#### [Exercise brief]
Output nothing but the line containing "om for more information." and the lines after it through the end of the material below, each reproduced exactly.

#### [Given records]

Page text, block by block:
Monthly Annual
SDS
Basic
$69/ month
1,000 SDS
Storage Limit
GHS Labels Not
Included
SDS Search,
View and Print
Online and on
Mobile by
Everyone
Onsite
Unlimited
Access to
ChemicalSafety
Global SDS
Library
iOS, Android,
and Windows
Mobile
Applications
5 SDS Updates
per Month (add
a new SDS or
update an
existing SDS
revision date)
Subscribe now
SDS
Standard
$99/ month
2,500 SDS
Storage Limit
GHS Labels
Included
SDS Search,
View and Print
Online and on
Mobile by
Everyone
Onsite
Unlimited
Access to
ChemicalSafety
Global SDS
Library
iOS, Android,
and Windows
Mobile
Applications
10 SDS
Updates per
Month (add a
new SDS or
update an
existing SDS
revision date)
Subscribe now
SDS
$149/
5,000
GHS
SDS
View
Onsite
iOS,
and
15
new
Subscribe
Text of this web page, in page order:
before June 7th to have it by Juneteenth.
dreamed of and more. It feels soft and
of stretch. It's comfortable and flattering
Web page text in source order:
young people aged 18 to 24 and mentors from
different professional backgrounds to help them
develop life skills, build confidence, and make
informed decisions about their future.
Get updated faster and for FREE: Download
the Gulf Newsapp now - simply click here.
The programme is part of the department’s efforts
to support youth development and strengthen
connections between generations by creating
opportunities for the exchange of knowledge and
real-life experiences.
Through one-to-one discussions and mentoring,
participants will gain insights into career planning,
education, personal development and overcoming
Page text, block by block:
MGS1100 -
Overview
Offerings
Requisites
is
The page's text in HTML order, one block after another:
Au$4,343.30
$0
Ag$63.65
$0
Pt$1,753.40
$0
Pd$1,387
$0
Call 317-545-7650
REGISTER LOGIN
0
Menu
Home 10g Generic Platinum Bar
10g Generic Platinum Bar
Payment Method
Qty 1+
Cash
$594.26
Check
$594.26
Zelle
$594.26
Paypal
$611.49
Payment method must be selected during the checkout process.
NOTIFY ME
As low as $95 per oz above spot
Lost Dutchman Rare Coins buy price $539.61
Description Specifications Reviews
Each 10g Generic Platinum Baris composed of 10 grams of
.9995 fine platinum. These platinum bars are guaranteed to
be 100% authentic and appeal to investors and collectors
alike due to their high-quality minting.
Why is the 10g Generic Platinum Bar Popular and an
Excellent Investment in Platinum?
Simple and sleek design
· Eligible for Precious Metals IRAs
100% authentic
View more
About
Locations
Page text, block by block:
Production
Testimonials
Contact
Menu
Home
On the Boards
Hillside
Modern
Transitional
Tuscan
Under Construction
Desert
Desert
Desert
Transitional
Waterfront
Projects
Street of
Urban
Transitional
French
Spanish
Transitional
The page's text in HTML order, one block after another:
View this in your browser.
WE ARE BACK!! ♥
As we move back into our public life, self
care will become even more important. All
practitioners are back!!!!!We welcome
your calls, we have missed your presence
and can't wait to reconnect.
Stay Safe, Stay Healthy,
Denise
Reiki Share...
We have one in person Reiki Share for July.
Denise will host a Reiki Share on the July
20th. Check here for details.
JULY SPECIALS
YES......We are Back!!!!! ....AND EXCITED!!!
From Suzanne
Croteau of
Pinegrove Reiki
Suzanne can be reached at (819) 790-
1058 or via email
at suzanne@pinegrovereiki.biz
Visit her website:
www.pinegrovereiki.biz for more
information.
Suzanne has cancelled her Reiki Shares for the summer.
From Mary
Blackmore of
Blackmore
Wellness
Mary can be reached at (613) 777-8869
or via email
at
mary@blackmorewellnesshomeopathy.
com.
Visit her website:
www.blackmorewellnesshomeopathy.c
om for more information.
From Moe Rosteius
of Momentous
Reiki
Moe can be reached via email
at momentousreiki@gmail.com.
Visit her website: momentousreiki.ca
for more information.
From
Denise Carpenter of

#### [Task answer]
om for more information.
From Moe Rosteius
of Momentous
Reiki
Moe can be reached via email
at momentousreiki@gmail.com.
Visit her website: momentousreiki.ca
for more information.
From
Denise Carpenter of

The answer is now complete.